IBM Books

XML Extender Administration and Programming

Planning for XML collections

When planning for XML collections, you have different considerations for composing documents from DB2 data, decomposing XML document into DB2 data, or both. The following sections address planning issues for XML collections, and address composition and decomposition considerations.

Validation

After you choose an access and storage method, you can determine whether to validate your data. You validate XML data using a DTD. Using a DTD ensures that the XML document is valid and lets you perform structured searches on your XML data. The DTD is stored in the DTD repository.
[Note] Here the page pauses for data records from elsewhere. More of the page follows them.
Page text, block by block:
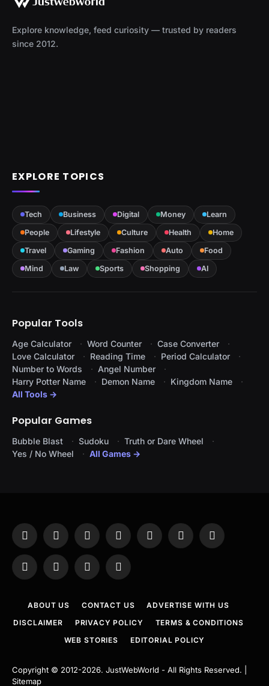
Explore knowledge, feed curiosity — trusted by readers
since 2012.
EXPLORE TOPICS
Tech Business Digital Money
Learn
People
Lifestyle Culture Health
Home
Travel
Gaming Fashion Auto
Food
Mind
Law Sports Shopping AI
Popular Tools
Age Calculator Word Counter
Case Converter
Love Calculator
Reading Time
Period Calculator
Number to Words
Angel Number
Harry Potter Name
Demon Name
Kingdom Name
All Tools →
Popular Games
Bubble Blast Sudoku
Truth or Dare Wheel
Yes / No Wheel
All Games →
Facebook
X
InstagramPinterestYouTubeTumblr LinkedIn
WhatsAppTelegramThreadsRSS
ABOUT US CONTACT US
ADVERTISE WITH US
DISCLAIMER
PRIVACY POLICY
TERMS & CONDITIONS
WEB STORIES
EDITORIAL POLICY
Copyright © 2012-2026. JustWebWorld - All Rights Reserved. |
Sitemap

Recommendation: Validate XML data with a DTD. To validate, you need to have a DTD in the XML Extender repository. To learn how to insert a DTD into the repository, see Storing a DTD in the DTD repository. The DTD requirements differ depending on whether you are composing or decomposing XML documents.
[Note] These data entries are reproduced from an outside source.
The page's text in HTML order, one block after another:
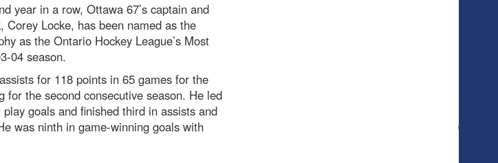
year in a row, Ottawa 67’s captain and
Locke, has been named as the
as the Ontario Hockey League’s Most
04 season.
for 118 points in 65 games for the
for the second consecutive season. He led
goals and finished third in assists and
was ninth in game-winning goals with

Important: Make the decision whether to validate XML data before inserting XML data into DB2. The XML Extender does not support the validation of data that has already been inserted into DB2.

Considerations:

The DAD file

For XML collections, the DAD file maps the structure of the XML document to the DB2 tables from which you either compose the document, or to where you decompose the document.

For example, if you have an element called <Tax> in your XML document, you might need to map <Tax> to a column called TAX. You define the relationship between the XML data and the relational data in the DAD.

The DAD file is specified either while enabling a collection, or when you use the DAD file in XML collection stored procedures. The DAD is an XML-formatted document, residing at the client. If you choose to validate XML documents with a DTD, the DAD file can be associated with that DTD. When used as the input parameter of the XML Extender stored procedures, the DAD file has a data type of CLOB.

To specify the XML collection access and storage method, you use the following tag in the DAD file:

<Xcollection>
Specifies that the XML data is either to be decomposed from XML documents into a collection of relational tables, or to be composed into XML documents from a collection of relational tables.

An XML collection is a virtual name for a set of relational tables that contains XML data. Applications can enable an XML collection of any user tables. These user tables can be existing tables of legacy business data or tables that the XML Extender recently created. You access XML collection data mainly through the stored procedures that the XML Extender provides.

The DAD file defines the XML document tree structure, using the following kinds of nodes:

root_node
Specifies the root element of the document.

element_node
Identifies an element, while can be the root element or a child element.

text_node
Represents the CDATA text of an element.

attribute_node
Represents an attribute of an element.

Figure 10 shows a fragment of the mapping that is used in a DAD file. The nodes map the XML document content to table columns in a relational table.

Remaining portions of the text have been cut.